== Exercise ==
Each line of the listing where the string "Microsoft" appears is to be identified and copied.

== Data for processing ==
*** Block opens ***

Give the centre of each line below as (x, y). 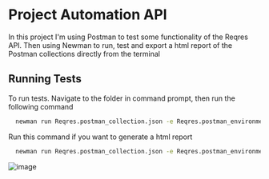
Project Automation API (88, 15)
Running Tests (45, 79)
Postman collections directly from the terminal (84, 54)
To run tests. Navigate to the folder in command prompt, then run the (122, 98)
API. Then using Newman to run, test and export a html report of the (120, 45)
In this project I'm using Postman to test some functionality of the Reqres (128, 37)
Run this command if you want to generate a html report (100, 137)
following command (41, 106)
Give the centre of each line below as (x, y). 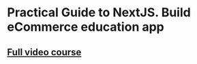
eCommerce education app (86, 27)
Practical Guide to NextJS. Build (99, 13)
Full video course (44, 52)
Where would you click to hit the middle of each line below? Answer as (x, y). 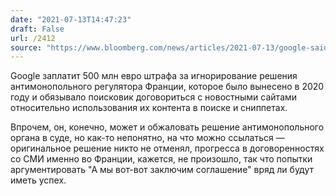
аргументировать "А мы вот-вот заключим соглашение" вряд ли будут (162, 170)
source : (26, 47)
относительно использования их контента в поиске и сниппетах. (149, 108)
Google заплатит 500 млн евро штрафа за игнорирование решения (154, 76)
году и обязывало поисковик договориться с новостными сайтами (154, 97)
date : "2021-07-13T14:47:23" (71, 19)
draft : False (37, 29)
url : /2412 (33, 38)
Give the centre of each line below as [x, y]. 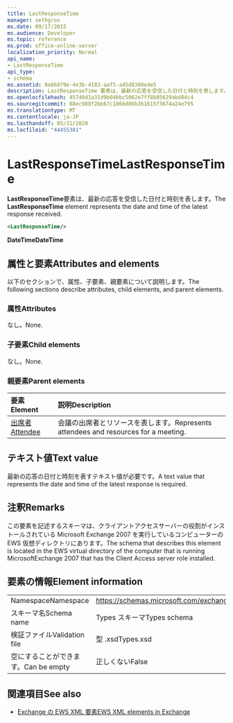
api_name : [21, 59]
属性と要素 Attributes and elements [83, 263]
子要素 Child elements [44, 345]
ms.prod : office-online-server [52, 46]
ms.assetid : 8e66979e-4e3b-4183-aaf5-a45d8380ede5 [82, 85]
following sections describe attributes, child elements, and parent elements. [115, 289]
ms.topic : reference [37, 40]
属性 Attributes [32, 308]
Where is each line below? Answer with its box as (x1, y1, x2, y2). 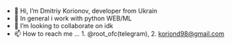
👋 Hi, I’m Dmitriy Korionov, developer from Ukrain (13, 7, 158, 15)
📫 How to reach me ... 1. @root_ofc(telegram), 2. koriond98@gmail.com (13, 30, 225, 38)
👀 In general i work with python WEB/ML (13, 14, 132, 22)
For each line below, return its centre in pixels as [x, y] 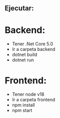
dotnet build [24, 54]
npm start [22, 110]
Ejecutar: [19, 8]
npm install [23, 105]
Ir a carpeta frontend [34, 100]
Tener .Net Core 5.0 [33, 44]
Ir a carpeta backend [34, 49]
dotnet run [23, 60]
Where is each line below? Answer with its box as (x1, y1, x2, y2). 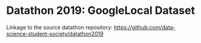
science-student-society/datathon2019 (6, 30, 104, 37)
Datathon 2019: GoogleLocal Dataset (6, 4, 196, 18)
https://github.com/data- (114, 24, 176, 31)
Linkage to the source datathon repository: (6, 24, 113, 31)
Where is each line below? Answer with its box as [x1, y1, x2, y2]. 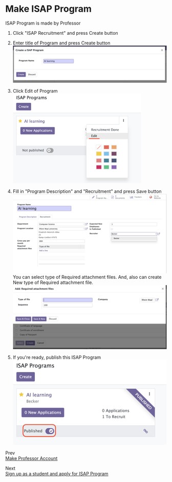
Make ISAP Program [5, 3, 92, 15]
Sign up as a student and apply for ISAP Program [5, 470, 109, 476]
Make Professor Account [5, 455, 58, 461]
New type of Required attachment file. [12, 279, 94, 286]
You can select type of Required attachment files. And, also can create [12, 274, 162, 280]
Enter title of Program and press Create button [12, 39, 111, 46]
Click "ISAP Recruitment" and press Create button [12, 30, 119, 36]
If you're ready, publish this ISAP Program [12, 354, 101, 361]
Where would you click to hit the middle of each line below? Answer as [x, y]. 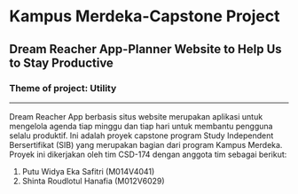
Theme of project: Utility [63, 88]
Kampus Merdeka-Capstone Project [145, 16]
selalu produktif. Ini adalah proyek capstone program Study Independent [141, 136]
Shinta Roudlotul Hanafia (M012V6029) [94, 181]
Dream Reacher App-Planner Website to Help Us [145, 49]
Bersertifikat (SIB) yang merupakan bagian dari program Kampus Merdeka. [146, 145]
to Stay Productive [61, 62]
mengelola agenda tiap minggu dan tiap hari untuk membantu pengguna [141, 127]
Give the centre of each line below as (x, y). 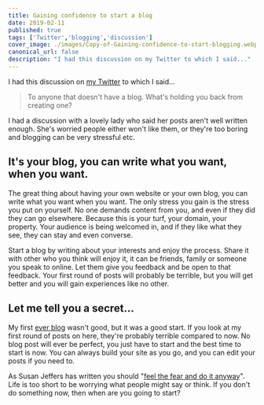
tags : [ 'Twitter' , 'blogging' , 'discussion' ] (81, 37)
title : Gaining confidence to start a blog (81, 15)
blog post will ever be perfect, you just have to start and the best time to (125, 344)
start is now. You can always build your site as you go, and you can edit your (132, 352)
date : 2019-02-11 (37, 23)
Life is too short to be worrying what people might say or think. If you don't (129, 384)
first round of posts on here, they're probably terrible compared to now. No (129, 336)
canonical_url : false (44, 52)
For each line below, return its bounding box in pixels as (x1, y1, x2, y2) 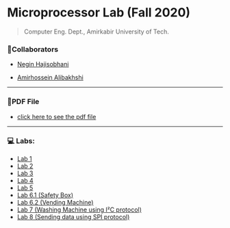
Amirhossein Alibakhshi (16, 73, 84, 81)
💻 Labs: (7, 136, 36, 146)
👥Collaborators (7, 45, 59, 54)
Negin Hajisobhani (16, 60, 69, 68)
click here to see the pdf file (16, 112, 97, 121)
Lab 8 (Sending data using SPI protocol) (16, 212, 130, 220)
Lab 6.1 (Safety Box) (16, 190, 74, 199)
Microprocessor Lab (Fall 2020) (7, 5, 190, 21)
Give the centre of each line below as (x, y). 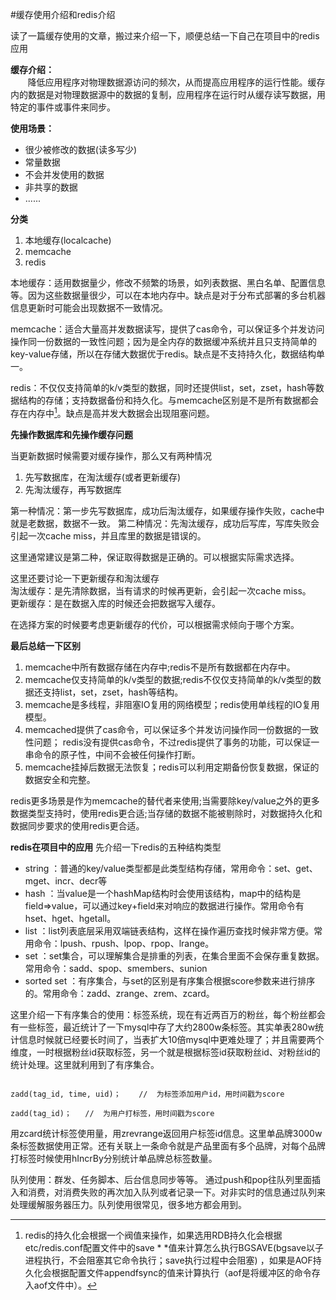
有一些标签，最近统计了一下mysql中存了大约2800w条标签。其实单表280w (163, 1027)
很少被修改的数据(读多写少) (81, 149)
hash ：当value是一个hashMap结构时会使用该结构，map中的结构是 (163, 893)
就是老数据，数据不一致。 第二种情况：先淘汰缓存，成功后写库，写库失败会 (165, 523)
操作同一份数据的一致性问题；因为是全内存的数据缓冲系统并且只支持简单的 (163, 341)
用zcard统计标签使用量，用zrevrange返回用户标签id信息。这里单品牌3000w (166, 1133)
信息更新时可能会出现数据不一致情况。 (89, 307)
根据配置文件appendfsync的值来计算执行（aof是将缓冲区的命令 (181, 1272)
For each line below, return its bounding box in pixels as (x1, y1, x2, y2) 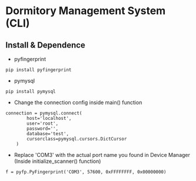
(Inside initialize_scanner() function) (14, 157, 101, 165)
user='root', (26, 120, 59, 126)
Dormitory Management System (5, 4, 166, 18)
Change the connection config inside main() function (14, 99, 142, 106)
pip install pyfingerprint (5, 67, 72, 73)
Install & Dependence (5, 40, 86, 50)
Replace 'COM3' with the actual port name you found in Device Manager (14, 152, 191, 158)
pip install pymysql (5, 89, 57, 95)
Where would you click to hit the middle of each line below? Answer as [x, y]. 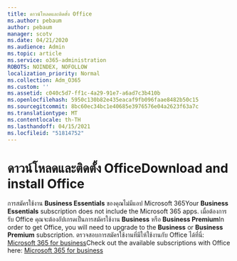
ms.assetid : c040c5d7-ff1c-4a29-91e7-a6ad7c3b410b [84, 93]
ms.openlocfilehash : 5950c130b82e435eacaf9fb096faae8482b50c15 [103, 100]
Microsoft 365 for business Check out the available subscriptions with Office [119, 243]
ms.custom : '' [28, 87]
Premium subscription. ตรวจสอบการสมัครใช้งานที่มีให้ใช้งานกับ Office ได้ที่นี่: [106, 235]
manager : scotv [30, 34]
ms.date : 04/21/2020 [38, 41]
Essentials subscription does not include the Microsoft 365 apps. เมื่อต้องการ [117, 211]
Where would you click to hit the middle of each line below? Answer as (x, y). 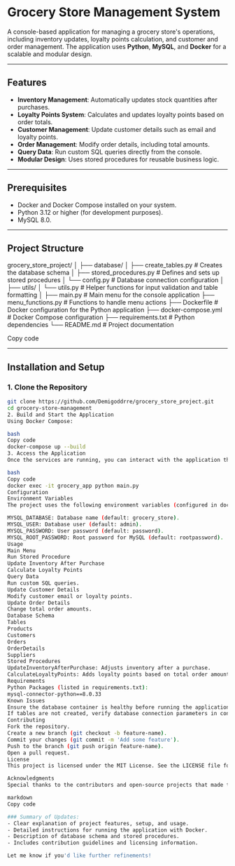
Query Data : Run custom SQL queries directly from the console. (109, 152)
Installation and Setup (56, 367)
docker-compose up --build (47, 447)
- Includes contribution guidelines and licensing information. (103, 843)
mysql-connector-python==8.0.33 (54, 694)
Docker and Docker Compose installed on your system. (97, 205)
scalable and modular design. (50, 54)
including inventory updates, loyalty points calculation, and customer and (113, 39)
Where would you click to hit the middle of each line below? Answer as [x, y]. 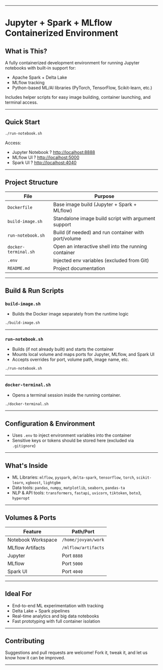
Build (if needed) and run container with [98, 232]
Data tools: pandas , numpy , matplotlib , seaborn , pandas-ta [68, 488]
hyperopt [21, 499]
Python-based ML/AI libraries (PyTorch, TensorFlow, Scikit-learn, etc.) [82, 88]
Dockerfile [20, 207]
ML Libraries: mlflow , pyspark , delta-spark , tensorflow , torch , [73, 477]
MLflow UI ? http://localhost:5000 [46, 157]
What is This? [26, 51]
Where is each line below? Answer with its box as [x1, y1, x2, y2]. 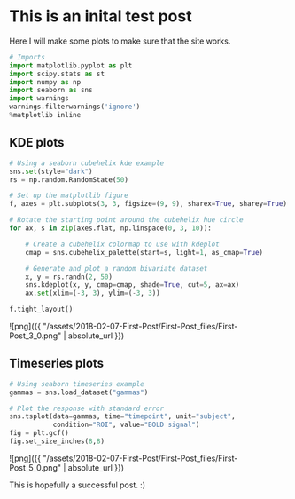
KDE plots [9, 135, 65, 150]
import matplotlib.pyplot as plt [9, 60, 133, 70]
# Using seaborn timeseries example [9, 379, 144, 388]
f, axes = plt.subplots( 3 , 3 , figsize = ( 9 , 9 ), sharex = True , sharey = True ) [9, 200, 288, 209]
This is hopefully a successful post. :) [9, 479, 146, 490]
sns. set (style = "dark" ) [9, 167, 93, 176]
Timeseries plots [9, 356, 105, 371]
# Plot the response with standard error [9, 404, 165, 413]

*** Block closes ***

== Solution ==
Microsoft 365 for business Check out the available subscriptions with Office [119, 243]
Essentials subscription does not include the Microsoft 365 apps. เมื่อต้องการ [117, 211]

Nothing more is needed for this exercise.